But now that Henry stood here, everything in her life became much more meaningful, and Marilyn liked that a lot.

“Marilyn,” Henry continued, letting go of her hand for a moment, “I’ve been thinking a lot about what you’ve been telling me both in your letters and in person.” He swallowed hard, then, and she grew still, sensing something different about him. “I’ve decided that I’m sick of working in the law office, and it’d be a great pleasure of mine to have my own land, my own worries to take care of on a regular basis without the burdens of our present lives.”

Marilyn studied him, wondering what he meant.

Henry smiled, then, and it caused her to feel a wave of relief rush over her, but her heart still pounded with uncertainty.

“Marilyn…” He sighed, as if he was preparing himself for something. “The first time you smiled at me, I fell in love with you.” He grinned. “It became love at first sight.”

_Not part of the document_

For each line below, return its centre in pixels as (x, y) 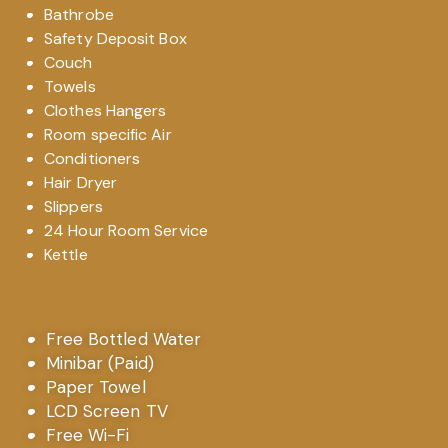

She gasped then, shocked at his words, and recognized with all her heart that they were true.

He took her hand again. “I want you to be in a place where you no longer have to be afraid of living in your own home. I don’t want you ever to be scared of me or anything anymore. I want you out of your family’s estate forever, to live at a cottage somewhere with me where you will be safe, not a victim of family quarrels, violent fights, or harsh judgment.” He shook his head. “I both know and understand you’re timid with me, so I would of course give you as much time as you would like to be one-hundred percent comfortable with me. We’d sleep in separate bedrooms, we’d have our own space, and I’ll let you decide when you would like to take things further.” He massaged her hand. “Marilyn, I would love to care of you for as long as you and I live.”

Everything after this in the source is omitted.